What you need to do:
The word "right" marks the lines you need; copy each of them from the data.
※ ※ ※
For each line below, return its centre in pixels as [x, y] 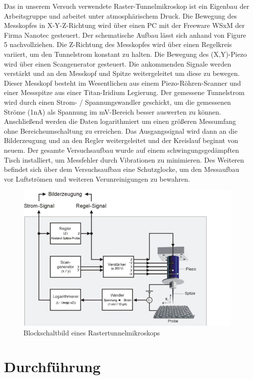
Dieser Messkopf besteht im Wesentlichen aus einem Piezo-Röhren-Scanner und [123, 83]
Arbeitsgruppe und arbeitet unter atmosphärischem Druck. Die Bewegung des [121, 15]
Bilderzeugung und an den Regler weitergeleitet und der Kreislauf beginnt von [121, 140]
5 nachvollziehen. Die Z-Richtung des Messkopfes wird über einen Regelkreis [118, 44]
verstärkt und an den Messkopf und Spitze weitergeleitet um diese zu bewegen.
※ ※ ※
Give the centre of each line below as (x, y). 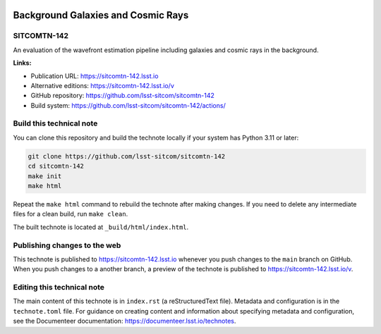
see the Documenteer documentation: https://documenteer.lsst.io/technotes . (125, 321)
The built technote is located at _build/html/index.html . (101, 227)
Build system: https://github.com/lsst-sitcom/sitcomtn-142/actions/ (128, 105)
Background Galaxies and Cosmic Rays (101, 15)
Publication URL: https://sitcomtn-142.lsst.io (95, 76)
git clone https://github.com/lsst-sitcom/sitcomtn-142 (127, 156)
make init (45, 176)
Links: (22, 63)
※ ※ ※
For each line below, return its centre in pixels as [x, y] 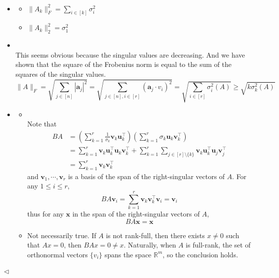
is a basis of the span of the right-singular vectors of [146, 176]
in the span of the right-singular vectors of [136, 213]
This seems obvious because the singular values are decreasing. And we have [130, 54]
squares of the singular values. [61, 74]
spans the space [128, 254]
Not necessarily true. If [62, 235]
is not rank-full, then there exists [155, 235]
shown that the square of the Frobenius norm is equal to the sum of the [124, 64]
※ ※ ※
Answer for the task:
is a basis of the span of the right-singular vectors of [146, 176]
in the span of the right-singular vectors of [136, 213]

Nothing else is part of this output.